» ACTION ITEM: Reproduce the lines below verbatim. Pictures are to be omitted.
*** Opening DATASET RECORDS ***
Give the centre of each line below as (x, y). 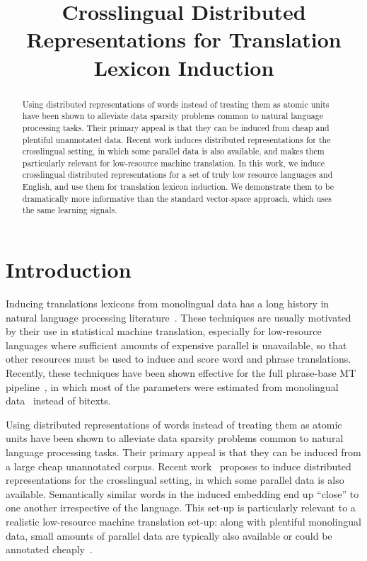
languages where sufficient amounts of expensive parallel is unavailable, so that (176, 345)
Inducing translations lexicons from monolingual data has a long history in (168, 304)
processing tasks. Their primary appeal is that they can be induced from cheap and (176, 127)
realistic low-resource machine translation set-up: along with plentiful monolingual (183, 521)
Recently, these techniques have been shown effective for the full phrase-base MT (181, 373)
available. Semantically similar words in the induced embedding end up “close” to (182, 493)
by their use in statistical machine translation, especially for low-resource (164, 331)
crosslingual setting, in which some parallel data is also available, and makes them (173, 151)
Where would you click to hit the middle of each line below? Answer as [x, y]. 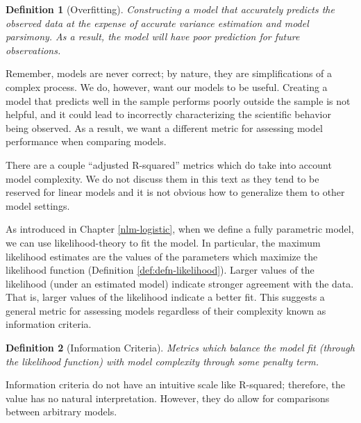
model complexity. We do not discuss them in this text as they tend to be [162, 178]
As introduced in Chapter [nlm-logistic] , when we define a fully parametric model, [180, 229]
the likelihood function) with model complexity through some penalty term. [162, 361]
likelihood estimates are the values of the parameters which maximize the [162, 256]
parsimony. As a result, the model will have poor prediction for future [153, 36]
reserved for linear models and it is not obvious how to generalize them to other [175, 192]
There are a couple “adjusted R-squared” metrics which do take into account [169, 164]
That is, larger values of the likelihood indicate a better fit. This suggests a [165, 297]
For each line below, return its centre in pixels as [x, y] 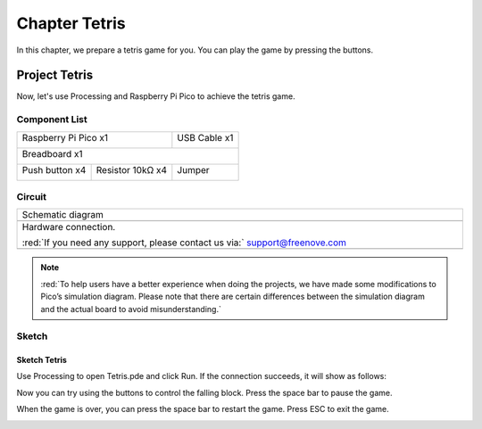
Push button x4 [54, 169]
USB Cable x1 [205, 137]
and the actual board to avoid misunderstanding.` [131, 309]
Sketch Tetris [42, 360]
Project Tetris [55, 75]
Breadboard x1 [53, 153]
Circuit [32, 196]
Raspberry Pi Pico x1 [65, 137]
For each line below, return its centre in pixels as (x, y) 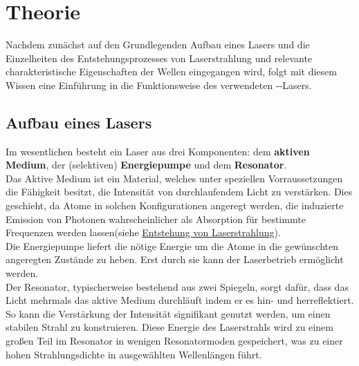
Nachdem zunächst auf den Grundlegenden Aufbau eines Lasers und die (158, 45)
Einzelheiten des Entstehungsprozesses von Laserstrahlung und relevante (159, 58)
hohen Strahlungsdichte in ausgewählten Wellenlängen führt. (134, 354)
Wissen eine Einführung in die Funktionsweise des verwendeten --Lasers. (159, 85)
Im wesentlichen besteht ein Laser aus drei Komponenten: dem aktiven (158, 151)
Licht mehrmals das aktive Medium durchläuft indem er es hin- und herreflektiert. (180, 300)
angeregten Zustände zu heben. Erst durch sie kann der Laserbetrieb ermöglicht (175, 259)
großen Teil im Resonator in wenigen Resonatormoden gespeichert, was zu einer (174, 341)
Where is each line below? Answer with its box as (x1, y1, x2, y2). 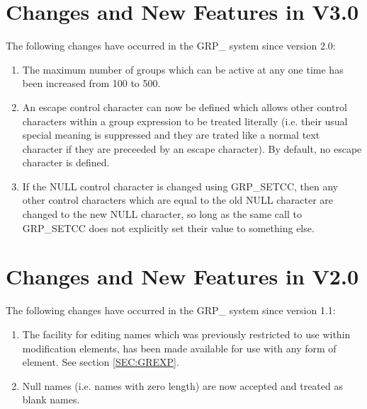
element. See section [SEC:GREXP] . (22, 355, 179, 369)
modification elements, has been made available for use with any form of (22, 340, 337, 355)
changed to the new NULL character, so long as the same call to (22, 207, 302, 221)
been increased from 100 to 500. (22, 76, 161, 91)
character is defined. (22, 155, 110, 170)
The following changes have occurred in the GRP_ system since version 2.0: (6, 38, 336, 53)
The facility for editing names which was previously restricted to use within (22, 326, 351, 341)
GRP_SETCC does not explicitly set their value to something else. (22, 220, 315, 235)
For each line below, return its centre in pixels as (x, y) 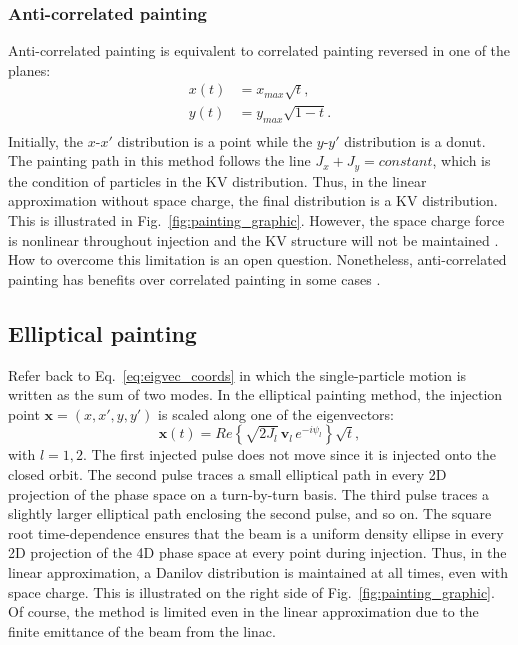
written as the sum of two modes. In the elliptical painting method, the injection (255, 394)
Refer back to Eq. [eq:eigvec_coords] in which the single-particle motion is (237, 374)
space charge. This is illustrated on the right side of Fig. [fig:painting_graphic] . (251, 591)
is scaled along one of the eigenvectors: (276, 413)
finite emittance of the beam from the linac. (142, 630)
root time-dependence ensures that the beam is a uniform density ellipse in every (256, 532)
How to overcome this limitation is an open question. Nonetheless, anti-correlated (257, 259)
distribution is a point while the (215, 140)
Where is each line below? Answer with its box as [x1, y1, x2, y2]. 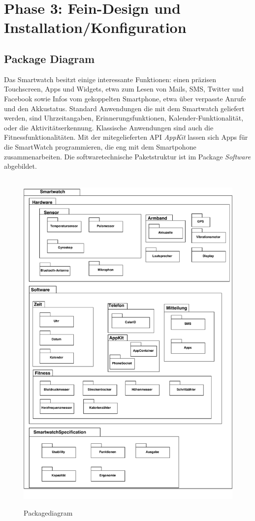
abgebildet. [4, 161, 37, 171]
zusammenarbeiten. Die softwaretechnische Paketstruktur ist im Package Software [4, 151, 251, 161]
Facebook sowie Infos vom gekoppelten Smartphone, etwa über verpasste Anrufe [4, 93, 246, 103]
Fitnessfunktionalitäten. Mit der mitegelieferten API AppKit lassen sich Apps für [4, 132, 248, 142]
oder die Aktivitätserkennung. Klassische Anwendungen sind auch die [4, 122, 214, 132]
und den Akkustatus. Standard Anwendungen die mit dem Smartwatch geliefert [4, 103, 245, 113]
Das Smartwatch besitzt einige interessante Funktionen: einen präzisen [4, 74, 216, 84]
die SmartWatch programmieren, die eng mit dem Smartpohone [4, 141, 196, 152]
*** Closing DATASET RECORDS ***
» SOLUTION TO THE PROBLEM:
Give the centre of each line below as (x, y). 
languages where sufficient amounts of expensive parallel is unavailable, so that (176, 345)
Inducing translations lexicons from monolingual data has a long history in (168, 304)
processing tasks. Their primary appeal is that they can be induced from cheap and (176, 127)
realistic low-resource machine translation set-up: along with plentiful monolingual (183, 521)
Recently, these techniques have been shown effective for the full phrase-base MT (181, 373)
available. Semantically similar words in the induced embedding end up “close” to (182, 493)
by their use in statistical machine translation, especially for low-resource (164, 331)
crosslingual setting, in which some parallel data is also available, and makes them (173, 151)
Where would you click to hit the middle of each line below? Answer as [x, y]. 
model complexity. We do not discuss them in this text as they tend to be [162, 178]
As introduced in Chapter [nlm-logistic] , when we define a fully parametric model, [180, 229]
the likelihood function) with model complexity through some penalty term. [162, 361]
likelihood estimates are the values of the parameters which maximize the [162, 256]
parsimony. As a result, the model will have poor prediction for future [153, 36]
reserved for linear models and it is not obvious how to generalize them to other [175, 192]
There are a couple “adjusted R-squared” metrics which do take into account [169, 164]
That is, larger values of the likelihood indicate a better fit. This suggests a [165, 297]
For each line below, return its centre in pixels as [x, y] 
Push button x4 [54, 169]
USB Cable x1 [205, 137]
and the actual board to avoid misunderstanding.` [131, 309]
Sketch Tetris [42, 360]
Project Tetris [55, 75]
Breadboard x1 [53, 153]
Circuit [32, 196]
Raspberry Pi Pico x1 [65, 137]
For each line below, return its centre in pixels as (x, y) 
Nachdem zunächst auf den Grundlegenden Aufbau eines Lasers und die (158, 45)
Einzelheiten des Entstehungsprozesses von Laserstrahlung und relevante (159, 58)
hohen Strahlungsdichte in ausgewählten Wellenlängen führt. (134, 354)
Wissen eine Einführung in die Funktionsweise des verwendeten --Lasers. (159, 85)
Im wesentlichen besteht ein Laser aus drei Komponenten: dem aktiven (158, 151)
Licht mehrmals das aktive Medium durchläuft indem er es hin- und herreflektiert. (180, 300)
angeregten Zustände zu heben. Erst durch sie kann der Laserbetrieb ermöglicht (175, 259)
großen Teil im Resonator in wenigen Resonatormoden gespeichert, was zu einer (174, 341)
Where is each line below? Answer with its box as (x1, y1, x2, y2). 
element. See section [SEC:GREXP] . (22, 355, 179, 369)
modification elements, has been made available for use with any form of (22, 340, 337, 355)
changed to the new NULL character, so long as the same call to (22, 207, 302, 221)
been increased from 100 to 500. (22, 76, 161, 91)
character is defined. (22, 155, 110, 170)
The following changes have occurred in the GRP_ system since version 2.0: (6, 38, 336, 53)
The facility for editing names which was previously restricted to use within (22, 326, 351, 341)
GRP_SETCC does not explicitly set their value to something else. (22, 220, 315, 235)
For each line below, return its centre in pixels as (x, y) 
written as the sum of two modes. In the elliptical painting method, the injection (255, 394)
Refer back to Eq. [eq:eigvec_coords] in which the single-particle motion is (237, 374)
space charge. This is illustrated on the right side of Fig. [fig:painting_graphic] . (251, 591)
is scaled along one of the eigenvectors: (276, 413)
finite emittance of the beam from the linac. (142, 630)
root time-dependence ensures that the beam is a uniform density ellipse in every (256, 532)
How to overcome this limitation is an open question. Nonetheless, anti-correlated (257, 259)
distribution is a point while the (215, 140)
Where is each line below? Answer with its box as [x1, y1, x2, y2]. 
abgebildet. [4, 161, 37, 171]
zusammenarbeiten. Die softwaretechnische Paketstruktur ist im Package Software [4, 151, 251, 161]
Facebook sowie Infos vom gekoppelten Smartphone, etwa über verpasste Anrufe [4, 93, 246, 103]
Fitnessfunktionalitäten. Mit der mitegelieferten API AppKit lassen sich Apps für [4, 132, 248, 142]
oder die Aktivitätserkennung. Klassische Anwendungen sind auch die [4, 122, 214, 132]
und den Akkustatus. Standard Anwendungen die mit dem Smartwatch geliefert [4, 103, 245, 113]
Das Smartwatch besitzt einige interessante Funktionen: einen präzisen [4, 74, 216, 84]
die SmartWatch programmieren, die eng mit dem Smartpohone [4, 141, 196, 152]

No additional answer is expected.